Recorded data
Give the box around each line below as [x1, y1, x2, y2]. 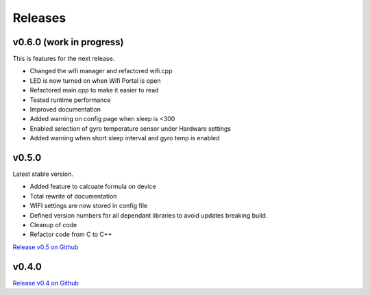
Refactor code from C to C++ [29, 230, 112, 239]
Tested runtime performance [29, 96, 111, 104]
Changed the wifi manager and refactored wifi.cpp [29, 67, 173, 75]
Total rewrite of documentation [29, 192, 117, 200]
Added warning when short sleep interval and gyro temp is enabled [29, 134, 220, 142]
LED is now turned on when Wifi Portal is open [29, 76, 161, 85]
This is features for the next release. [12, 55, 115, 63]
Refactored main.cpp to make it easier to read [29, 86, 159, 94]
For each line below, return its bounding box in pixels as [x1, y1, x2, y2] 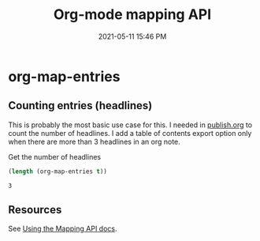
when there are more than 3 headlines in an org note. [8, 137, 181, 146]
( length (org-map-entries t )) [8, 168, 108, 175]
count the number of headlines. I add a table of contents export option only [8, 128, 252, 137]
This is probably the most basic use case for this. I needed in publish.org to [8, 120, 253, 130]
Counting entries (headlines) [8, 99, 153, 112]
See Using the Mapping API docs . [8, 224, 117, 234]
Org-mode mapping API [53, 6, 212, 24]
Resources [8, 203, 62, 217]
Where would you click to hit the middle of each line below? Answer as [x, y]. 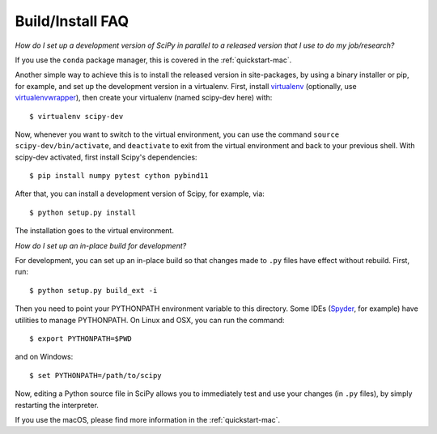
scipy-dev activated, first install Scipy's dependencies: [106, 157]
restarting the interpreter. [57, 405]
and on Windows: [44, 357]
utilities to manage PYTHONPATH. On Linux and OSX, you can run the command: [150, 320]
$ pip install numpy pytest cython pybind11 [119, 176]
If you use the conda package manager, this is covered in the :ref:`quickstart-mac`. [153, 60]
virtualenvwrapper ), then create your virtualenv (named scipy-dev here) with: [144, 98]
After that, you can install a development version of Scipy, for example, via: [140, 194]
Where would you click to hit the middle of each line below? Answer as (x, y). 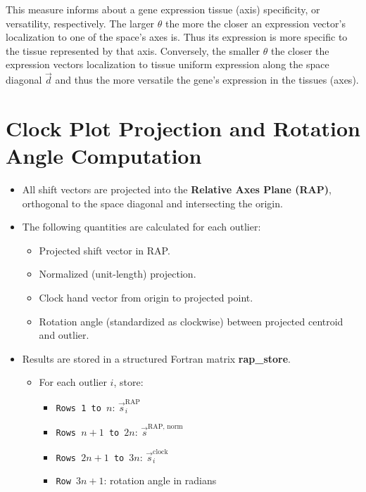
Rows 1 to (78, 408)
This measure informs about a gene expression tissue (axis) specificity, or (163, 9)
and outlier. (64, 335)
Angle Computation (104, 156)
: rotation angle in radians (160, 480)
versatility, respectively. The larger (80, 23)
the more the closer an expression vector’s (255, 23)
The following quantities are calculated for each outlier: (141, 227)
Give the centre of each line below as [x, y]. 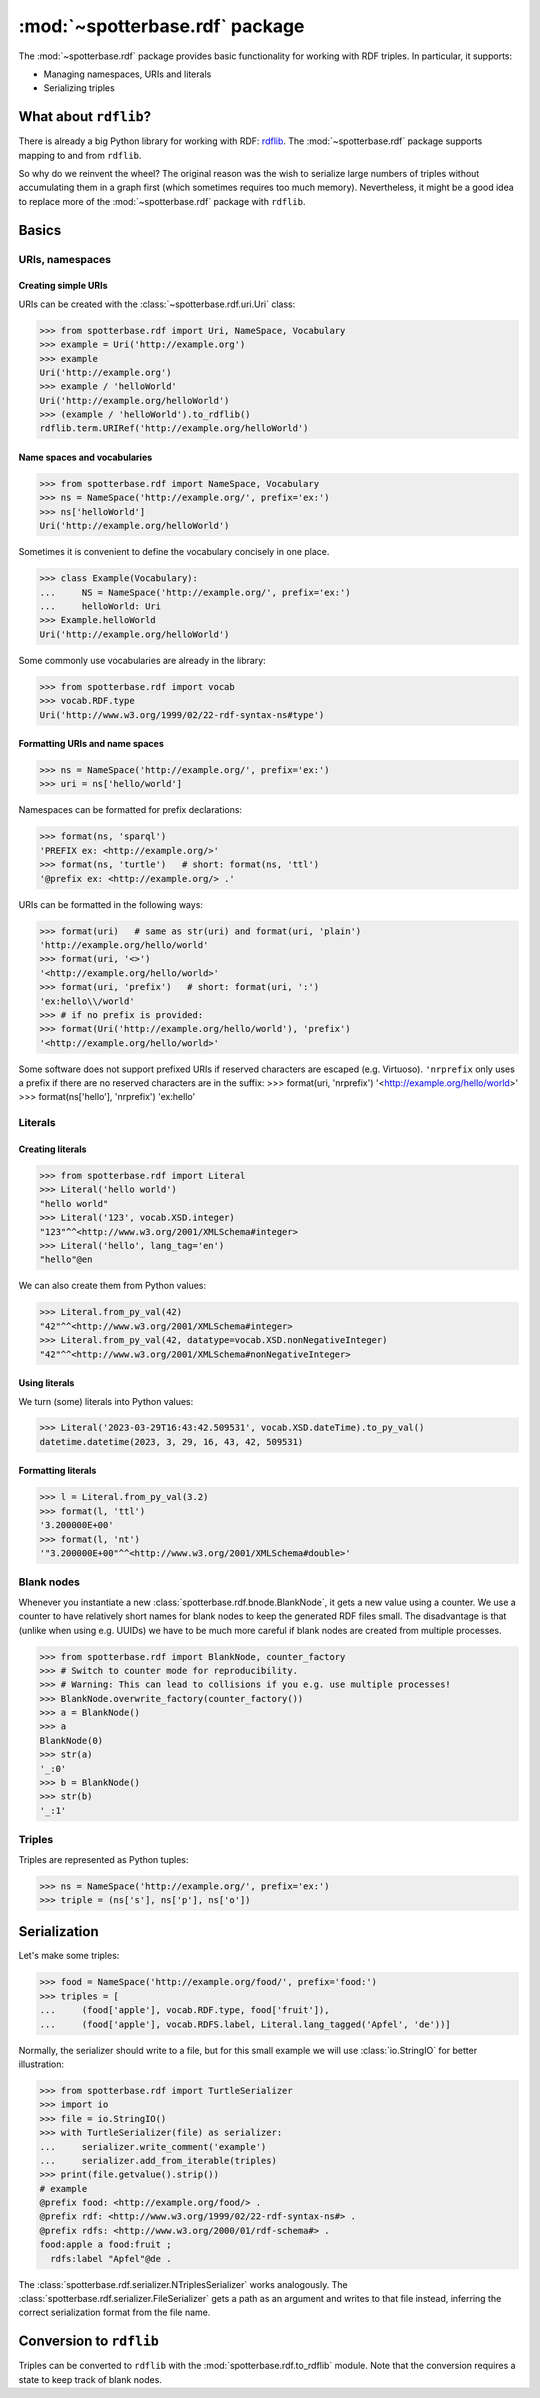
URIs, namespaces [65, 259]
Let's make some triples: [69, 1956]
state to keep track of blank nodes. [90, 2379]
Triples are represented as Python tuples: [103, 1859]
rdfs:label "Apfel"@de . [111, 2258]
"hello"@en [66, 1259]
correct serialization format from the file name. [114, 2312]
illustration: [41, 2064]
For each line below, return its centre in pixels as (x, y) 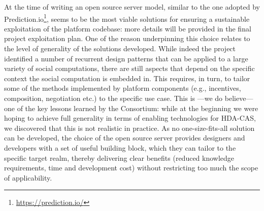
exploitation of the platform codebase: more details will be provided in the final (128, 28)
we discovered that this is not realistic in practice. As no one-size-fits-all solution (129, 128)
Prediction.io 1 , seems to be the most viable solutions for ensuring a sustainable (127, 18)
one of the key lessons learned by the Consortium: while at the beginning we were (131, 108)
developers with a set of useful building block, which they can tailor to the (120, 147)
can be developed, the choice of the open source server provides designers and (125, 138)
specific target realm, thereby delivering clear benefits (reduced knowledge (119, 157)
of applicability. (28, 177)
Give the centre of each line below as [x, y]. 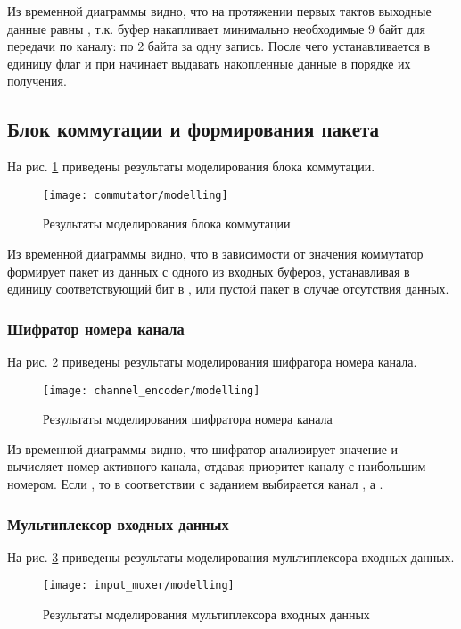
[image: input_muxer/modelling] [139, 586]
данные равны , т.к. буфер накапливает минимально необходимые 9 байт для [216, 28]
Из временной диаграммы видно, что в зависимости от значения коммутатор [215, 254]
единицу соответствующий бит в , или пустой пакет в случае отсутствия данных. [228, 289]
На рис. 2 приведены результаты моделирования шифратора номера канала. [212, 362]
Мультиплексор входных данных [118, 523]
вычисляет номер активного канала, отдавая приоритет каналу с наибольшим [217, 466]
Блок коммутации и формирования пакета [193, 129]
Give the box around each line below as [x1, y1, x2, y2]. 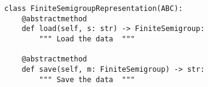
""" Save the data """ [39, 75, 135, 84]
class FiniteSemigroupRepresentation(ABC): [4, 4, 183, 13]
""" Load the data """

**WORK TASK:** Please copy out each line above exactly as written, but not the pictures.

**YOUR RESPONSE:**
Give the box around each line below as [x1, y1, x2, y2]. 
Refactor code from C to C++ [29, 230, 112, 239]
Tested runtime performance [29, 96, 111, 104]
Changed the wifi manager and refactored wifi.cpp [29, 67, 173, 75]
Total rewrite of documentation [29, 192, 117, 200]
Added warning when short sleep interval and gyro temp is enabled [29, 134, 220, 142]
LED is now turned on when Wifi Portal is open [29, 76, 161, 85]
This is features for the next release. [12, 55, 115, 63]
Refactored main.cpp to make it easier to read [29, 86, 159, 94]
For each line below, return its bounding box in pixels as [x1, y1, x2, y2] 
when there are more than 3 headlines in an org note. [8, 137, 181, 146]
( length (org-map-entries t )) [8, 168, 108, 175]
count the number of headlines. I add a table of contents export option only [8, 128, 252, 137]
This is probably the most basic use case for this. I needed in publish.org to [8, 120, 253, 130]
Counting entries (headlines) [8, 99, 153, 112]
See Using the Mapping API docs . [8, 224, 117, 234]
Org-mode mapping API [53, 6, 212, 24]
Resources [8, 203, 62, 217]
Where would you click to hit the middle of each line below? Answer as [x, y]. 
scipy-dev activated, first install Scipy's dependencies: [106, 157]
restarting the interpreter. [57, 405]
and on Windows: [44, 357]
utilities to manage PYTHONPATH. On Linux and OSX, you can run the command: [150, 320]
$ pip install numpy pytest cython pybind11 [119, 176]
If you use the conda package manager, this is covered in the :ref:`quickstart-mac`. [153, 60]
virtualenvwrapper ), then create your virtualenv (named scipy-dev here) with: [144, 98]
After that, you can install a development version of Scipy, for example, via: [140, 194]
Where would you click to hit the middle of each line below? Answer as (x, y). 
Rows 1 to (78, 408)
This measure informs about a gene expression tissue (axis) specificity, or (163, 9)
and outlier. (64, 335)
Angle Computation (104, 156)
: rotation angle in radians (160, 480)
versatility, respectively. The larger (80, 23)
the more the closer an expression vector’s (255, 23)
The following quantities are calculated for each outlier: (141, 227)
Give the centre of each line below as [x, y]. 
URIs, namespaces [65, 259]
Let's make some triples: [69, 1956]
state to keep track of blank nodes. [90, 2379]
Triples are represented as Python tuples: [103, 1859]
rdfs:label "Apfel"@de . [111, 2258]
"hello"@en [66, 1259]
correct serialization format from the file name. [114, 2312]
illustration: [41, 2064]
For each line below, return its centre in pixels as (x, y) 
exploitation of the platform codebase: more details will be provided in the final (128, 28)
we discovered that this is not realistic in practice. As no one-size-fits-all solution (129, 128)
Prediction.io 1 , seems to be the most viable solutions for ensuring a sustainable (127, 18)
one of the key lessons learned by the Consortium: while at the beginning we were (131, 108)
developers with a set of useful building block, which they can tailor to the (120, 147)
can be developed, the choice of the open source server provides designers and (125, 138)
specific target realm, thereby delivering clear benefits (reduced knowledge (119, 157)
of applicability. (28, 177)
Give the centre of each line below as [x, y]. 
[image: input_muxer/modelling] [139, 586]
данные равны , т.к. буфер накапливает минимально необходимые 9 байт для [216, 28]
Из временной диаграммы видно, что в зависимости от значения коммутатор [215, 254]
единицу соответствующий бит в , или пустой пакет в случае отсутствия данных. [228, 289]
На рис. 2 приведены результаты моделирования шифратора номера канала. [212, 362]
Мультиплексор входных данных [118, 523]
вычисляет номер активного канала, отдавая приоритет каналу с наибольшим [217, 466]
Блок коммутации и формирования пакета [193, 129]
Give the box around each line below as [x1, y1, x2, y2]. 
""" Save the data """ [39, 75, 135, 84]
class FiniteSemigroupRepresentation(ABC): [4, 4, 183, 13]
""" Load the data """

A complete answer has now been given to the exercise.